- Published on
By Pass Cloudflare
- Authors
- Name
- Shelton Ma
验证浏览器环境
代表网站:Indeed US
- 目标URL: Indeed Jobs
直接使用 requests
请求会返回 403
错误,提示信息如下:
This website is using a security service to protect itself from online attacks. The action you just performed triggered the security solution. There are several actions that could trigger this block including submitting a certain word or phrase, a SQL command or malformed data.

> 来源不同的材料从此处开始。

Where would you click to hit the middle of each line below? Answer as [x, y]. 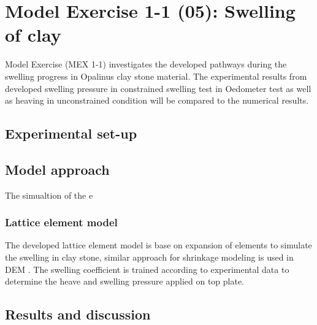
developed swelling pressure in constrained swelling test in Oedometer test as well [158, 88]
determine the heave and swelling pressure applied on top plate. [125, 281]
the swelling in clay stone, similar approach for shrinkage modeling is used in [149, 257]
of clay [33, 35]
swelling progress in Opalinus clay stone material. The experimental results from [156, 76]
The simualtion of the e [49, 195]
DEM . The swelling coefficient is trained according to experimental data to [147, 269]
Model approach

可以考虑使用模拟浏览器的方式来抓取数据。这里使用 undetected chromedriver 可以绕过 Cloudflare 的检查。
验证 TLS 指纹和 HTTP/2 指纹
代表网站:Marinetraffic
- 目标请求:Marinetraffic 数据
现象
在引入 Cloudflare 后,直接请求返回 403
错误。
即使提供了完整的 cookie 和 headers,依然无法请求成功。奇怪的是,在 Charles 中同样的请求可以正常返回,但通过 curl
或控制台发出的请求却失败。抓包对比没有发现明显区别。
解决方案
使用 curl_cffi 库进行请求时,指定 impersonate
参数来模拟浏览器的行为,避免被 Cloudflare 检测到。
from curl_cffi import requests
# Notice the impersonate parameter
r = requests.get("https://tools.scrapfly.io/api/fp/ja3", impersonate="chrome")
print(r.json())
# To pin a specific version, use version numbers together.
r = requests.get("https://tools.scrapfly.io/api/fp/ja3", impersonate="chrome124")
# To impersonate other than browsers, bring your own ja3/akamai strings
# See examples directory for details.
r = requests.get("https://tls.browserleaks.com/json", ja3=..., akamai=...)
# http/socks proxies are supported
proxies = {"https": "http://localhost:3128"}
r = requests.get("https://tools.scrapfly.io/api/fp/ja3", impersonate="chrome", proxies=proxies)